→ Assigned task
Set the data down again so that every line matches exactly.

→ Given data

▬▬▬▬▬▬

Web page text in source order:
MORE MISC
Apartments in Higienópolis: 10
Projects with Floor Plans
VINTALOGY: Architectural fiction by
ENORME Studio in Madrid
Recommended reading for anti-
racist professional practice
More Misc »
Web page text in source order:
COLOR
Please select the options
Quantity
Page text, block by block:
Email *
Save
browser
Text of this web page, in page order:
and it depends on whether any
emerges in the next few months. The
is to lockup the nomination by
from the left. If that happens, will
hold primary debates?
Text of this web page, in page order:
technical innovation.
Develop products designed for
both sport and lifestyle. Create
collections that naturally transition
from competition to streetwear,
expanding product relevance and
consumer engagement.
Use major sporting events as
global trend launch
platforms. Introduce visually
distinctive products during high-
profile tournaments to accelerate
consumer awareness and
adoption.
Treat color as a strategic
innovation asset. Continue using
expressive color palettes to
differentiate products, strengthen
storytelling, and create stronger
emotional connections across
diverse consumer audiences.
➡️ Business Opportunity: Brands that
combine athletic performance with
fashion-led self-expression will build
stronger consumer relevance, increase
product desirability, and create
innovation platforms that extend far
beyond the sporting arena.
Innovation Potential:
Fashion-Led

▬▬▬▬▬▬

→ Output
Web page text in source order:
MORE MISC
Apartments in Higienópolis: 10
Projects with Floor Plans
VINTALOGY: Architectural fiction by
ENORME Studio in Madrid
Recommended reading for anti-
racist professional practice
More Misc »
Web page text in source order:
COLOR
Please select the options
Quantity
Page text, block by block:
Email *
Save
browser
Text of this web page, in page order:
and it depends on whether any
emerges in the next few months. The
is to lockup the nomination by
from the left. If that happens, will
hold primary debates?
Text of this web page, in page order:
technical innovation.
Develop products designed for
both sport and lifestyle. Create
collections that naturally transition
from competition to streetwear,
expanding product relevance and
consumer engagement.
Use major sporting events as
global trend launch
platforms. Introduce visually
distinctive products during high-
profile tournaments to accelerate
consumer awareness and
adoption.
Treat color as a strategic
innovation asset. Continue using
expressive color palettes to
differentiate products, strengthen
storytelling, and create stronger
emotional connections across
diverse consumer audiences.
➡️ Business Opportunity: Brands that
combine athletic performance with
fashion-led self-expression will build
stronger consumer relevance, increase
product desirability, and create
innovation platforms that extend far
beyond the sporting arena.
Innovation Potential:
Fashion-Led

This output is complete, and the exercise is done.